### Problem statement
Keep every word of the listing and reproduce it exactly, but set aside any image found there.

═══ Extracted records

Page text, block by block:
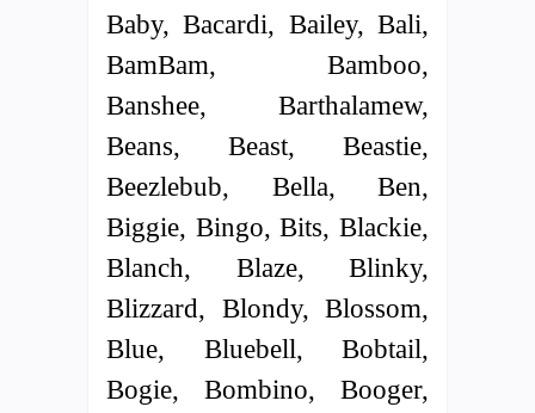
Baby, Bacardi, Bailey, Bali,
BamBam, Bamboo,
Banshee, Barthalamew,
Beans, Beast, Beastie,
Beezlebub, Bella, Ben,
Biggie, Bingo, Bits, Blackie,
Blanch, Blaze, Blinky,
Blizzard, Blondy, Blossom,
Blue, Bluebell, Bobtail,
Bogie, Bombino, Booger,
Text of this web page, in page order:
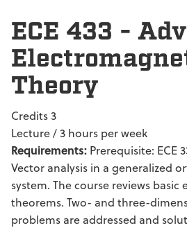
ECE 433 -
Theory
Credits 3
Lecture / 3 hours per week
Requirements: Prerequisite: ECE
Vector analysis in a generalized
system. The course reviews
theorems. Two- and three-
problems are addressed and
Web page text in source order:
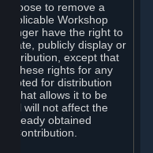
choose to remove a
applicable Workshop
longer have the right to
publicly display or
except that
these rights for any
for distribution
that allows it to be
will not affect the
already obtained
Contribution.

══════

### Output for this task
Page text, block by block:
Baby, Bacardi, Bailey, Bali,
BamBam, Bamboo,
Banshee, Barthalamew,
Beans, Beast, Beastie,
Beezlebub, Bella, Ben,
Biggie, Bingo, Bits, Blackie,
Blanch, Blaze, Blinky,
Blizzard, Blondy, Blossom,
Blue, Bluebell, Bobtail,
Bogie, Bombino, Booger,
Text of this web page, in page order:
ECE 433 -
Theory
Credits 3
Lecture / 3 hours per week
Requirements: Prerequisite: ECE
Vector analysis in a generalized
system. The course reviews
theorems. Two- and three-
problems are addressed and
Web page text in source order:
choose to remove a
applicable Workshop
longer have the right to
publicly display or
except that
these rights for any
for distribution
that allows it to be
will not affect the
already obtained
Contribution.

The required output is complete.